Yeah, that makes sense!

However, even with code line this:

  let mut funcs = Vec::new();
  for i in 0..3 {
      funcs.push(move |x| x+i);
  }
  
  for f in funcs {
      println!("f(10): {}", f(10));
  }

and I correct in thinking that the x + i code is compiled once? At runtime, there are 3 environments created, small structs which told the i integer so that f(10) can be evaluated later.

If true, the body of the closure feels very much like the body of a normal function. Calling a closure is different since it passes an implicit and hidden environment to the code in the body — but it's the same underlying mechanism at play, no? Also, seen through this lens, a real function is nothing but a closure with an empty environment.

Functions can be represented by a bare function pointer and thus can be passed across an FFI boundary in relative safety. If that function is extern, it can even be called safely by non-Rust code. Closures, on the other hand, can be arbitrarily sized, need to be boxed to cross an FFI boundary, and require a trampoline to be called from foreign code.

3 Likes

In some sense, closures are the more fundamental building block: Church’s lambda calculus, for example, relies on them heavily. In the context of building a programming language, though, functions are almost certainly the more primitive construct:

Before just about anything else, you need a way to define a named sequence of instructions that can be invoked from several places. You also need a way to layout a set of data fields so that they can be used as a unit.

Once you have those two basic pieces, you can start worrying about how to package together related instructions and data.
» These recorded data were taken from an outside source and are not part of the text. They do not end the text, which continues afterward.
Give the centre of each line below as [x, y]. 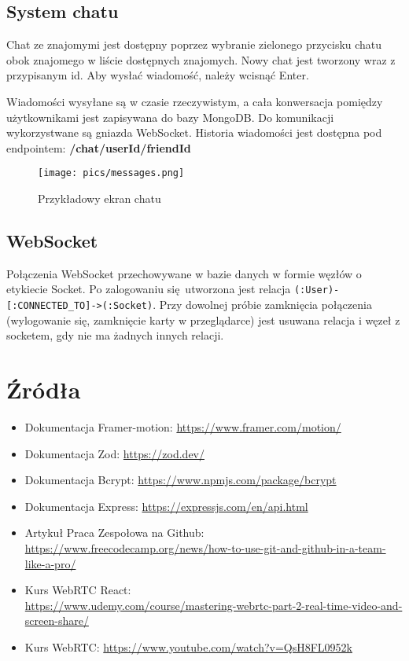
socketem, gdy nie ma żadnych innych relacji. [115, 335]
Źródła [44, 389]
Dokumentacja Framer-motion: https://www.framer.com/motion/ [183, 427]
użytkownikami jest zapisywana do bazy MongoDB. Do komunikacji [170, 117]
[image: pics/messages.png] [111, 173]
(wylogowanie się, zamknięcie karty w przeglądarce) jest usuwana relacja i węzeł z [203, 319]
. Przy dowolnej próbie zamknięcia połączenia [262, 305]
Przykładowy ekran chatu [99, 198]
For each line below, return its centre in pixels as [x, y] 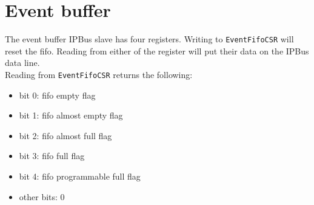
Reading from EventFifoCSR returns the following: [99, 74]
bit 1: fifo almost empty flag [71, 115]
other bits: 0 [42, 196]
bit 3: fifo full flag [52, 156]
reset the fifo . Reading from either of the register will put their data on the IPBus [157, 50]
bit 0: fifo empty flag [57, 95]
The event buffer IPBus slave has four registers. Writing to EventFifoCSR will [149, 39]
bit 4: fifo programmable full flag [80, 176]
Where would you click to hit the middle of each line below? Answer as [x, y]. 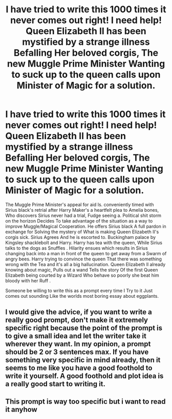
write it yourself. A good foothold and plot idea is [84, 376]
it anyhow [21, 410]
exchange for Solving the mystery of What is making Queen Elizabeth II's [82, 232]
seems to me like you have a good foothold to [79, 368]
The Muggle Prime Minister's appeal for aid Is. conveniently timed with [80, 204]
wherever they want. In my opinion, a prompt [78, 344]
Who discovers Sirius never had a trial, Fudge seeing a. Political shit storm [83, 215]
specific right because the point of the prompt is [84, 328]

There’s two main approaches:

  • Objects, where the data is primary and methods are semantically attached, or
  • Closures, where the operation is primary and the related data is encapsulated

Either one if these is capable of simulating the other, but most modern languages provide both because they’re useful in different situations.

7 Likes

Thanks, those are good points! Even if you could pass the underlying function from a closure to C, the C code would then have to provide the state for the closure and then you've basically lost the point of a closure.
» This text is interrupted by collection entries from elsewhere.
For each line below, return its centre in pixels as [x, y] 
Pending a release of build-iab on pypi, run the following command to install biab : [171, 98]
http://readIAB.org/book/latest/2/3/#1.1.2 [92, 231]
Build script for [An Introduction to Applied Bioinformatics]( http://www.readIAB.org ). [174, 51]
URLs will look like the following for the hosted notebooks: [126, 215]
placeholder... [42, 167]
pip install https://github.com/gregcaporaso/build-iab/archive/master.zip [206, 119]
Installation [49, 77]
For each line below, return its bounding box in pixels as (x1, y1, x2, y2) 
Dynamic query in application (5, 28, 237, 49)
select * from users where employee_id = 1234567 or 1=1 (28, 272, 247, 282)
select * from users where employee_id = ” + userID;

One of them dynamically captures it's environment and the other doesn't. This is a difference in behavior.

The error given by the compiler isn't just a type mismatch error like let f: () = .... It's also not an artificial limitation that functions can't capture their environment. If closures and real functions did behave the same, both examples I have would compile.

You mentioned earlier that it seems like functions do capture their environment since you can use const items:

This is because when you use a const item that is in scope, it's as if you copy and paste that item into the body of your function. Each function using that const item receives it's own value that it can have a mutable binding to or do whatever with.
static items are similar to const items except the value you get is always a reference.

1 Like

There are some devils in the details, and their very different declaration styles lead to a different set of use cases. But in the general sense, especially in the "can I tell after it was created" sense, this seems like a fine way to think of things.

In particular, it fits well with the nit I mentioned in passing earlier: A closure which captures nothing (in your terms, a closure with an empty environment) can be coerced into a function pointer.

(To answer your actual question, while I would certainly expect the closure function body to only be compiled once, I'd also expect the compiler team to tell me that was an implementation detail that I couldn't count on to be true or not. But I also don't think it's germane to what you were actually getting at.)

1 Like

That is currently not the case, but fn definitions could unsugar to a const closures with no environment captured, see this playground.

But to be honest, that doesn't change the fact that a closure is an ad-hoc "object" that implements some callable interface / the Fn… traits, which means it has methods, and a method is nothing else but sugar for a(n associated) function. So functions, at least language-wise, need to be a more primitive construct on top of which one can get methods, traits/interfaces, and thus, closures.

But granted, at that point indeed there is indeed a bijection between a const closure and a function:

  • you can convert a function into a closure as showcased in that playground: dummy empty struct, whose callable interface simply calls the function;

  • you can convert a const closure into a function, by inlining the const definition inside the function's body, and calling it.

  • Capture-less / environment-less closures can be trivially made const thanks to a dummy empty struct.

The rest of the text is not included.